Elías Soley Soler (born 10 May 1941) is a Costa Rican lawyer and retired politician who served as Minister of the Presidency from 1994 to 1995. A member of the National Liberation Party, he previously served as the 7th Comptroller General of Costa Rica from 1987 to 1992 and as the 19th President of the Legislative Assembly from 1977 to 1978.

==Biography==
Soley was born on 10 May 1941 in San José, Costa Rica. He studied law and began his political career as a member of the National Liberation Party. In 1974, he was elected to the Legislative Assembly for the 1974–1978 term, during which he served as president of the Finance Committee, leader of the National Liberation Party's parliamentary caucus, and vice president of the Assembly before becoming its president for the 1977–1978 legislative year.

From 1982 to 1987, Soley Soler served as Costa Rica's permanent representative to the United Nations Office and other international organizations in Geneva, Switzerland. In 1987, he was appointed Comptroller General of the Republic, succeeding Rafael Ángel Chinchilla Fallas.
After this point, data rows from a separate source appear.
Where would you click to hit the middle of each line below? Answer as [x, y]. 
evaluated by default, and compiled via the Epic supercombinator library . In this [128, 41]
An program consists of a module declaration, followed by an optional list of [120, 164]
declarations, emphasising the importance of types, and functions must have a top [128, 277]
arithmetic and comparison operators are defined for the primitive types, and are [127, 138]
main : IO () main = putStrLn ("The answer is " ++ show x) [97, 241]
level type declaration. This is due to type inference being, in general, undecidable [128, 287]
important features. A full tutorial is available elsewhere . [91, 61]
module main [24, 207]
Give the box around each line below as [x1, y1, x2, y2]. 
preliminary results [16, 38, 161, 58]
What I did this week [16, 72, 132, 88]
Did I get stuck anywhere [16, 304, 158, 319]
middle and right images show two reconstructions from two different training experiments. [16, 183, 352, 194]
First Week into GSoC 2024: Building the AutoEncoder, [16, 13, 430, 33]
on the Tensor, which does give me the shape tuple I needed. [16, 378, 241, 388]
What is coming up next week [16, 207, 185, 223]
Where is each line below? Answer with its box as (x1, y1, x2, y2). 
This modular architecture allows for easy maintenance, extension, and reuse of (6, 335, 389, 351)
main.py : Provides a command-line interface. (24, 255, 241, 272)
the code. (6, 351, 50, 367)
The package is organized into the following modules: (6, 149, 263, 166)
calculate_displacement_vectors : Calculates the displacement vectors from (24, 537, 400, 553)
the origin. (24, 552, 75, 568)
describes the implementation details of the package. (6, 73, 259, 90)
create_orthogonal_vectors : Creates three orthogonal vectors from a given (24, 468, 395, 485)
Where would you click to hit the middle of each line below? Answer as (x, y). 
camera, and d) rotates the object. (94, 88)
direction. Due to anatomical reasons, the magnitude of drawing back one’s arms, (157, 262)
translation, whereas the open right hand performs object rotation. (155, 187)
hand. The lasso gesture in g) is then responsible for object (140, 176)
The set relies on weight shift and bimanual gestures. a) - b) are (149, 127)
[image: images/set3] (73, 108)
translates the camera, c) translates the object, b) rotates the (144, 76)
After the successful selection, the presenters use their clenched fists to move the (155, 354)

He remained in the position until 1992, when his resignation was accepted by the Legislative Assembly.

In 1994, President José María Figueres Olsen appointed Soley Minister of the Presidency. He held the position during the first part of the Figueres administration, until his restignation in March 1995. In November 1996, he was acquitted of abuse of authority charges arising from the 1994 expulsion of four Venezuelan nationals. The court found that he had neither ordered nor instigated the expulsions and had not played a leading role in the decision.

After leaving government, Soley Soler continued working as a lawyer. He has practiced in areas including administrative, constitutional, labor, and government-contract law.